*Your task:* Only lines containing "with" are wanted from the data below. Copy those lines.

─── Data supplied

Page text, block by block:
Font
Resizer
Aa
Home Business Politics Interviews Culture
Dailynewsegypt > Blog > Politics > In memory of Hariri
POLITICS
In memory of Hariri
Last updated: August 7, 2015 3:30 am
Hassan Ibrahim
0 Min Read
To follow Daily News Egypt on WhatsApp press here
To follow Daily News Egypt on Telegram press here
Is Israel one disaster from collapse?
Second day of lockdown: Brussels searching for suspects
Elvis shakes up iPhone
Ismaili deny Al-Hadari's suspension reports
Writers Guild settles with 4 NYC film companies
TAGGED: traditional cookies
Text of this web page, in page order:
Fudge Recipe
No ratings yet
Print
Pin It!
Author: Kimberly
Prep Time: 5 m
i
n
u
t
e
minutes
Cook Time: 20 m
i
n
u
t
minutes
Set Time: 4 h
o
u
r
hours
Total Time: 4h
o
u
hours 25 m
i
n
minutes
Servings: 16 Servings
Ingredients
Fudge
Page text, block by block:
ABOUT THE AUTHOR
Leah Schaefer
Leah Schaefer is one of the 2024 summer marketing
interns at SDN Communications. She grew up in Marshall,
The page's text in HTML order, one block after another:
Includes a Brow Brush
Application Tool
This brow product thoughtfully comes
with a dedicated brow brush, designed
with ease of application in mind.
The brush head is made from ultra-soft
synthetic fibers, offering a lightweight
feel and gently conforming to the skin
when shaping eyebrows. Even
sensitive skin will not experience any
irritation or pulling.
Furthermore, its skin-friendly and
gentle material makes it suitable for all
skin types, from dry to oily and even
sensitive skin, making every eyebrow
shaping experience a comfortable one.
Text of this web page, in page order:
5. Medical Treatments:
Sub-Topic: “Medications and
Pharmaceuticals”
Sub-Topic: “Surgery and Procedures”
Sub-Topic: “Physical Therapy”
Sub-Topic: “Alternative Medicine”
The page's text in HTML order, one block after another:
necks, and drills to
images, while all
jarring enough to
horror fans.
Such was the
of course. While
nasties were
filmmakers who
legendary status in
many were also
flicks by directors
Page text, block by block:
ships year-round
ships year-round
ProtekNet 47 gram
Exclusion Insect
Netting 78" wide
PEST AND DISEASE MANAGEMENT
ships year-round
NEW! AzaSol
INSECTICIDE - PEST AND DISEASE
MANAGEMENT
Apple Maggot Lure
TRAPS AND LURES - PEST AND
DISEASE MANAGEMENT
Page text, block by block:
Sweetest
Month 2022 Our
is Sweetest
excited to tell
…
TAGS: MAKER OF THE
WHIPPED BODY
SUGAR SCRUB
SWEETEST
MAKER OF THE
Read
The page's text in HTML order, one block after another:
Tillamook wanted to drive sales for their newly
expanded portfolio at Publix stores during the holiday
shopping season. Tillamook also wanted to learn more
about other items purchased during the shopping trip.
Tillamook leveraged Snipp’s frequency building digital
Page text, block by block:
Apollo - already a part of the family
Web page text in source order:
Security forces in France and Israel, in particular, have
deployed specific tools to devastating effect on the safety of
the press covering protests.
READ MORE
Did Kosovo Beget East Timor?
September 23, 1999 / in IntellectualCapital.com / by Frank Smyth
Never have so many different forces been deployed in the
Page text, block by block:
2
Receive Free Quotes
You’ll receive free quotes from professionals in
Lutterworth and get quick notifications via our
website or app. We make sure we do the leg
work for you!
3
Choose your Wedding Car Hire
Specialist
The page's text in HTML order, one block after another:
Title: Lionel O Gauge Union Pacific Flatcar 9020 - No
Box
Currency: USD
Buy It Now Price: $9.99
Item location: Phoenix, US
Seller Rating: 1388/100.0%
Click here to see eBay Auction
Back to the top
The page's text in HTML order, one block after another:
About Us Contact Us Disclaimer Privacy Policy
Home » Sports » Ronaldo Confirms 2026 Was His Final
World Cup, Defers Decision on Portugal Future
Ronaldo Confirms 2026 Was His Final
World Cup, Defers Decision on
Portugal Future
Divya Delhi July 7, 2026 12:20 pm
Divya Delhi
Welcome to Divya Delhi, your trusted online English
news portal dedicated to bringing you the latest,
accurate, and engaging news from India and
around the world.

──────

*Exercise result:*
Writers Guild settles with 4 NYC film companies
with a dedicated brow brush, designed
with ease of application in mind.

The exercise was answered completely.